### [Problem to work on]
The expected output is the line with "Left: Cross-section view" followed by every remaining line of the entries, all repeated exactly.

### [Raw data]
------------------------------------------------
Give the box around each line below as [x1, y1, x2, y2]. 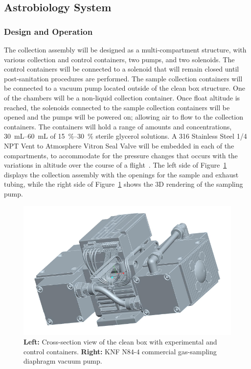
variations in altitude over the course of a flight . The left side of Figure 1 [4, 160, 227, 170]
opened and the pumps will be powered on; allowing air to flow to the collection [4, 112, 243, 122]
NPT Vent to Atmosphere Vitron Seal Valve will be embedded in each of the [4, 140, 234, 150]
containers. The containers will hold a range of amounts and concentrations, [4, 121, 232, 131]
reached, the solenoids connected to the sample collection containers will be [4, 102, 230, 112]
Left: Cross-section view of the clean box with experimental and [23, 337, 217, 347]
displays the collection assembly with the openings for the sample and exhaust [4, 169, 239, 179]
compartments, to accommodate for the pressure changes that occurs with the [4, 150, 238, 160]
------------------------------------------------
### [Solution to the exercise]
Left: Cross-section view of the clean box with experimental and [23, 337, 217, 347]
displays the collection assembly with the openings for the sample and exhaust [4, 169, 239, 179]
compartments, to accommodate for the pressure changes that occurs with the [4, 150, 238, 160]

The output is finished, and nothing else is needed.